**Work instructions:** Print exactly the first lines of the records. Stop after the line containing "cuadrícula. [29, 101, 73, 111]", and leave every picture out.

[Entries taken from a collection]

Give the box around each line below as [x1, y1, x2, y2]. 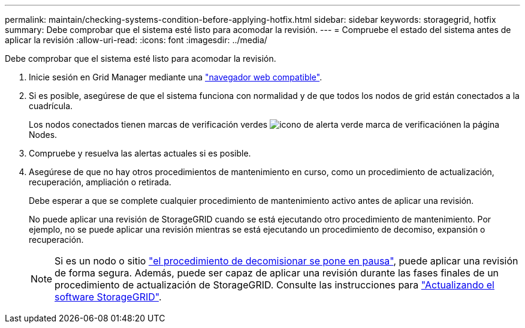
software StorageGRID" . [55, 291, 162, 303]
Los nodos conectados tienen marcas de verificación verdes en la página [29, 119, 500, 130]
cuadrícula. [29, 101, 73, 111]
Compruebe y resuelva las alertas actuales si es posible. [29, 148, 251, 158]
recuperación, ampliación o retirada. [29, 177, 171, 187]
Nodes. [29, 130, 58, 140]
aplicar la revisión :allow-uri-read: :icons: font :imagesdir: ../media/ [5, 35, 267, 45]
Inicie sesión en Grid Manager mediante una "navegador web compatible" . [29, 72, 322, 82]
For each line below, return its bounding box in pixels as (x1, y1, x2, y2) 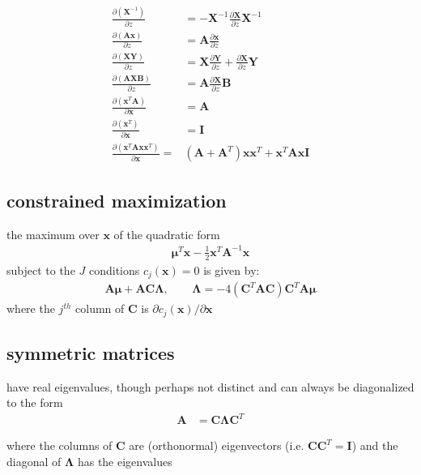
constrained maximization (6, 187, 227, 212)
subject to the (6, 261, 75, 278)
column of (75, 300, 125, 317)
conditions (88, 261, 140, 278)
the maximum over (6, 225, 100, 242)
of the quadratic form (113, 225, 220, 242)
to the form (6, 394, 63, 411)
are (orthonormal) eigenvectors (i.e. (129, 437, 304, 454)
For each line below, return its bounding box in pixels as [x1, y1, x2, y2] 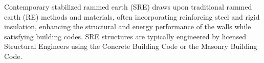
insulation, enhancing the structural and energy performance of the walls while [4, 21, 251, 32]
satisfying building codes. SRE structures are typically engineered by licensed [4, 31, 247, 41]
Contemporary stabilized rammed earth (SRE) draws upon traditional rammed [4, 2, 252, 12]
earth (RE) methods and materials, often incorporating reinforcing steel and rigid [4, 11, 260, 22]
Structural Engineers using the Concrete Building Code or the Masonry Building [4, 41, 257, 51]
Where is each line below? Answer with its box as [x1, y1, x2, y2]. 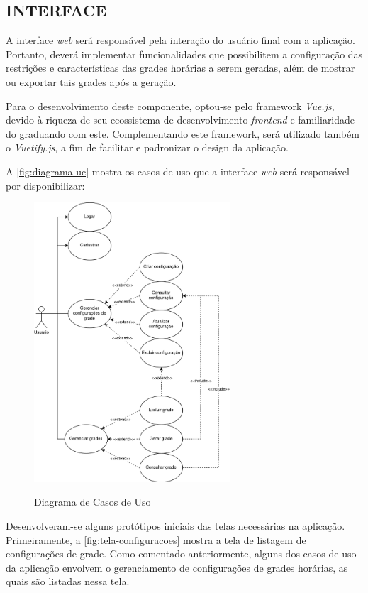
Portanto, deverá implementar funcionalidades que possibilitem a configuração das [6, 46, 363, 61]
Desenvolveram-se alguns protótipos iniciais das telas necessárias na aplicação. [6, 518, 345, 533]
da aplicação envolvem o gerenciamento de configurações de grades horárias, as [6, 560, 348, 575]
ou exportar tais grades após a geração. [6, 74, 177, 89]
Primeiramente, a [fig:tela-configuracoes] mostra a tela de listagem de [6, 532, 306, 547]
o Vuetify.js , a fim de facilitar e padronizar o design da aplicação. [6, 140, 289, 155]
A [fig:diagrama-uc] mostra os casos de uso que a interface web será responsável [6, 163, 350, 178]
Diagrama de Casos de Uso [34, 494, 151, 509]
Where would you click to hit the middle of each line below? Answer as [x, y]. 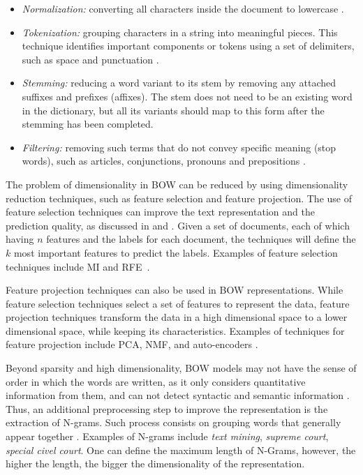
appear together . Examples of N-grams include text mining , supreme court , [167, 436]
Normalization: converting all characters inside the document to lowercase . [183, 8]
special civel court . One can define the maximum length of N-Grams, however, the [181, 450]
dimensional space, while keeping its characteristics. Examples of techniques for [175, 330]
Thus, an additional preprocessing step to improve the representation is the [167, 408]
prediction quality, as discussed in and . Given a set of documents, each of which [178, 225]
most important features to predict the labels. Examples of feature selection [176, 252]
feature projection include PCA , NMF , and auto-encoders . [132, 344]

**Solution:**
Give the box around each line below as [x1, y1, x2, y2]. 
software StorageGRID" . [55, 291, 162, 303]
Los nodos conectados tienen marcas de verificación verdes en la página [29, 119, 500, 130]
cuadrícula. [29, 101, 73, 111]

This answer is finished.